For that reason, I'm always on the lookout for inspirations and ideas that help me to convey the love and honor I feel to my spouse. Sometimes new ideas just sort of 'come to me' but other times I have a difficult time with having an original thought on anything at all...at those times I search out ideas of others which I might could adapt or build on to create something 'just right' for my beloved. That brings me to the main point of this particular post and that is simply this...from time to time I will post some of the 'romantic gestures' that I have done for my sweetheart in hopes that I might inspire someone else to (at least for a moment) make their marriage commitment to their spouse and to God a priority in their day. The flip side of that is that if you happen across this blog and would like to share some of your own ideas with me, well...I'd be grateful.

Thursday, February 21, 2008

Breaking Free...

A sister in Christ, Wendy, told me a couple years ago that I would really enjoy Beth Moore's books...unfortunately, life happened...I got a new job that was far more time intensive than I ever could have imagined. Sadly I allowed that position to take over my life for nearly a year and a half during which time I had little time for the reading that I have long enjoyed. About six months ago I took a new position which has once again allowed me to begin living life more fully.

I have recommitted myself to my loving and patient spouse...I have been taking time to play with computer graphics and photo editing (one of my silly but relaxing hobbies)...I spend time daily in meditation and I've begun to spend time reading again...remembering the recommendation of my friend, I went to the bookstore in search of a book by Ms. Moore and quickly stumbled across one that I thought was extremely fitting. It was titled 'Breaking Free'. I couldn't help but smile as I thought 'Ok God...I hear you'. And so I proceeded to check out and to bring my purchase home. I've just begun reading but so far, I have to say...Wendy, you were right...and I also have to say the same to God as well because I get the feeling that this book is going to be even more fitting than I ever imagined as I read the aptly titled cover. I'll keep you posted...

Who doesn't wonder...

just what it is that God has in mind for them? Like most women of faith, it is my hearts desire to be in God's will for me. I pray for guidance and direction and meditate on His word. I try to follow His example in my life as much as possible...yet I often question, like most children do, how I measure up to my Father's expectations.
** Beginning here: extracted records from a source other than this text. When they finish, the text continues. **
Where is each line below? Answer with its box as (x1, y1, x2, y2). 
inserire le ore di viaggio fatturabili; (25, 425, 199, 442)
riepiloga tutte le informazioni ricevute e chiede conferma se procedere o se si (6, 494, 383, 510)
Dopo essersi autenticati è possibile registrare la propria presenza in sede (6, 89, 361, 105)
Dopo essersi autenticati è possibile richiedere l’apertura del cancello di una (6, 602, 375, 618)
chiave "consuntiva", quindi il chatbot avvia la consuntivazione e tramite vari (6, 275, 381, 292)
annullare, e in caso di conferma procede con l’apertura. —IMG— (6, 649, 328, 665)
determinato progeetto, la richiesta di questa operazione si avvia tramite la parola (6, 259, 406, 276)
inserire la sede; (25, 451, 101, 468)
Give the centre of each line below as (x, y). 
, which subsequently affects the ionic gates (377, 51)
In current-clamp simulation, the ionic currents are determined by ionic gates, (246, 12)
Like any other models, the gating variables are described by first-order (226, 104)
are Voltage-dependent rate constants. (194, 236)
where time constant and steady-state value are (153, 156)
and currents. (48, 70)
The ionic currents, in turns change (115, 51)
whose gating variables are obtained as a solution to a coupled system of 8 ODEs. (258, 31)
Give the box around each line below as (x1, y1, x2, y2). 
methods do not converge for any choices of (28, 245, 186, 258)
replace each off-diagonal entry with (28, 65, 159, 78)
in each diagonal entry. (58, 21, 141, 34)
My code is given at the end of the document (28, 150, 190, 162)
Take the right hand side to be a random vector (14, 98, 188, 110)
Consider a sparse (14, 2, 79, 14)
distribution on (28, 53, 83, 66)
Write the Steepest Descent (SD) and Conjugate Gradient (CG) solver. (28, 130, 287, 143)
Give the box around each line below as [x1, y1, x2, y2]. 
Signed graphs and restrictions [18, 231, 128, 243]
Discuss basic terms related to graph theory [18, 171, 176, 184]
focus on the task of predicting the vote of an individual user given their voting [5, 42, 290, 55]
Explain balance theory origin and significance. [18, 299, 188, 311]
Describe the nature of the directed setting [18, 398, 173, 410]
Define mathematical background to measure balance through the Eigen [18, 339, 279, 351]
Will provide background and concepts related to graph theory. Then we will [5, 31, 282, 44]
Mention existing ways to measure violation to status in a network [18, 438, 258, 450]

Lately, I have spent a lot of time contemplating the portrait of a woman and wife as it is displayed in the 31st chapter of Proverbs. I have been striving to be a blessing to my loving husband and have found the wisdom in these passages to be inspirational. I find, personally, at the core of its message the implication that I will bring honor to my husband through my thoughts, words and actions.

Not imagining myself to be much of a biblical scholar, I have recently been researching various interpretations of the 'capable wife' of Proverbs. I was both saddened and intrigued by the number of opinions I saw professing this to be simply outdated sexism. I'm very curious about modern day thoughts on the biblical views of the roles of women both in the home and in the society as a whole. So come on...tell me...what are your thoughts?